March 19th, 2004 at 10:55 am
I am so with you on this one. My company switched over to InDesign, and I dragged my feet. But now that I understand it and more importantly, am comfortable in Indesign, jumping back to Quark is just awful. Like you, I have run into problems with designers refusing to make the switch, so I have Quark 6 installed. And what a f-ing nightmare. It automatically defaults to saving the file in 6, which no one else has, so you have to go in and resave in 5. Also, the short cut kets have changed just enough to make it just that just more annoying. Honestly, who would stay with this application when it doesn’t ever adapt to its customers’ needs?

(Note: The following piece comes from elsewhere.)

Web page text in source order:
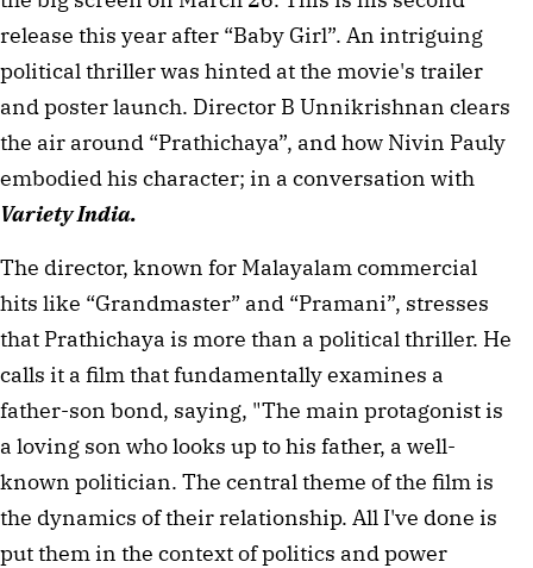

March 19th, 2004 at 11:49 am
I only see one advantage in QX: After you are able to use a program like that you can run any program with your feet’s fingers.
March 19th, 2004 at 3:41 pm
I had to format the hard drive on my TiBook. I reinstalled all of my Adobe products without problem.
Quark 6 would not install. It said I had too many copies installed already. This was perplexing, since it was only installed on my recently formatted TiBook.
I was on a very tight deadline, and it took 2-1/2 days of calling every Quark representative on the globe. I too left many messages and emails with “Tech Support” in Bangladesh and Pakistan. Apparently they were not on my time schedule in Los Angeles, because nobody ever responded.
The second day, I called every phone number and pager listed on the Quark website. Finally, the “Southern U.S.” regional manager called me back and gave me the number of my “West Coast” regional manager. About 24 hours after that, I had my Quark 6 up and running.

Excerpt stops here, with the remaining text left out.